Markup | Genome Research

Figure 1.

An algorithmic overview of satellite characterization and linear representation. (A) Cartoon depiction of centromeric array spanning the complete centromere assigned gap on chromosome X. The multimegabase-sized DXZ1 array is comprised of tandemly arranged higher-order repeats, shown as dark-gray arrows. Examples of array sequence variants are indicated as follows: between pink and blue boxes, single-nucleotide change, illustrated in the second monomer of the HOR; orange box provides a description of monomer rearrangement with a deletion in HOR monomer order; and green box demonstrates a site of transposable element insertion interrupting the repeat. (B) To generate linear representation of these sequences the algorithm uses three key steps: First, an array sequence database is generated, where full-length monomers that are identified on each WGS read are organized relative to the DXZ1 HOR canonical repeat, with sites of variation as indicated.
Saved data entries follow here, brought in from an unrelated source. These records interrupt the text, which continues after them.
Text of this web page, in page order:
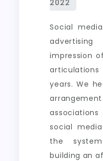
Social
impression
years. We
social
the
building an
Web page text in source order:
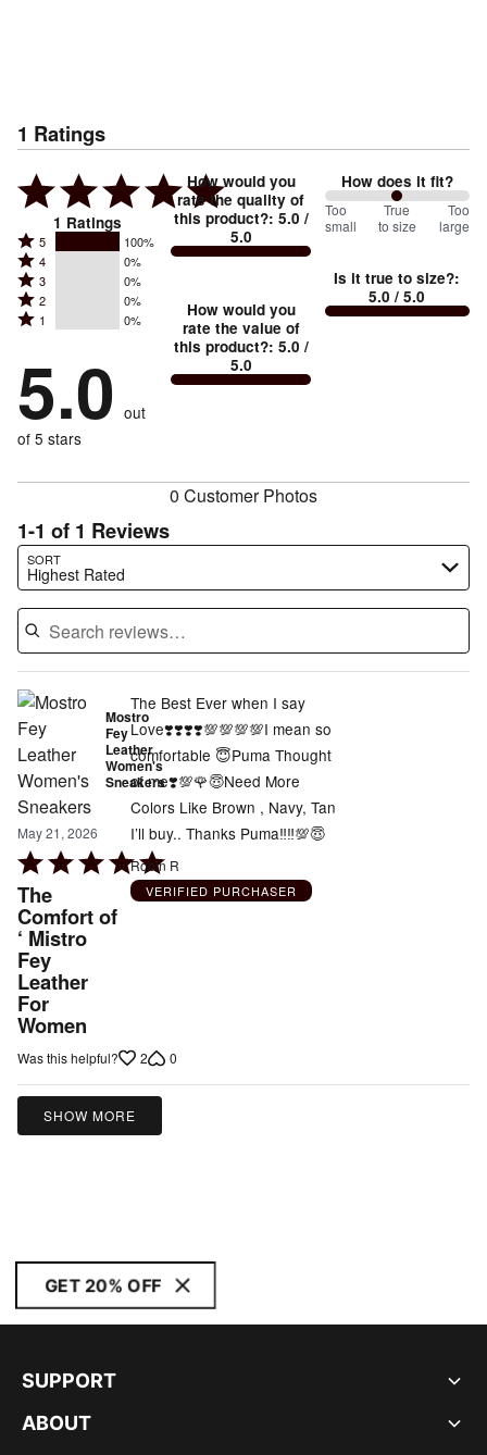
1 Ratings
1 Ratings
Rated
5
stars
by
of
reviewers
5 100%
Rated
4
stars
by
of
reviewers
4 0%
Rated
3
stars
0%
of
reviewers
3 0%
Rated
2
by
0%
of
reviewers
2 0%
Rated
stars
by
0%
of
1 0%
5.0 out
of 5 stars
How would you
rate the quality of
this product?: 5.0 /
5.0
How would you
rate the value of
this product?: 5.0 /
5.0
How does it fit?
100
between
small
and
Too
small
True
to size
Too
large
Is it true to size?:
5.0 / 5.0
0 Customer Photos
1-1 of 1 Reviews
SORT
Highest Rated
Search reviews…
Mostro
Fey
Leather
Women's
Sneakers
May 21, 2026
Rated
5
out
of
5
The
Comfort of
‘ Mistro
Fey
Leather
For
Women
The Best Ever when I say
Love❣️❣️❣️❣️💯💯💯💯I mean so
comfortable 😇Puma Thought
of me❣️💯🌹😇Need More
Colors Like Brown , Navy, Tan
I’ll buy.. Thanks Puma‼️‼️💯😇
Robin R
VERIFIED PURCHASER
Was this helpful? 2 0
SHOW MORE
GET 20% OFF
SUPPORT
ABOUT
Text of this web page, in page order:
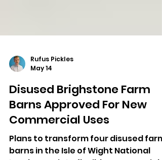
Rufus Pickles
May 14
Disused Brighstone Farm
Barns Approved For New
Commercial Uses
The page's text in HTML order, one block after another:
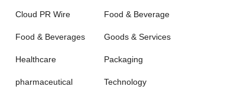
Cloud PR Wire Food & Beverage
Food & Beverages Goods & Services
Healthcare Packaging
pharmaceutical Technology
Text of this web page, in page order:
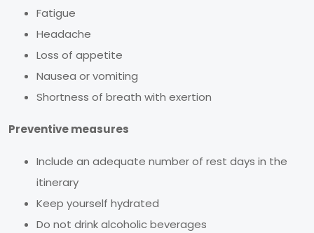
Fatigue
Headache
Loss of appetite
Nausea or vomiting
Shortness of breath with exertion
Preventive measures
Include an adequate number of rest days in the
itinerary
Keep yourself hydrated
Do not drink alcoholic beverages
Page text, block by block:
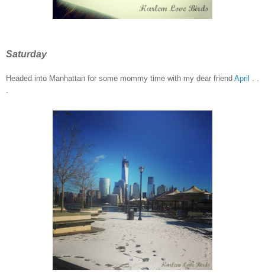
Saturday
Headed into Manhattan for some mommy time with my dear friend April . .
.
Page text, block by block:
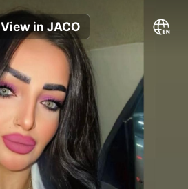
View in JACO

Second, read databases are reformatted into sequence graphs, wherein nodes are defined by identical monomers and edge weights are defined by the normalized read counts that define each observed adjacency in the WGS read database. Finally, traversal of the graph using a second-order Markov model provides a linear description of the original read database: presenting variant sequences in proportion and preserving the local-monomer ordering (defined by length of read database ∼500 bp) as observed in the initial read database.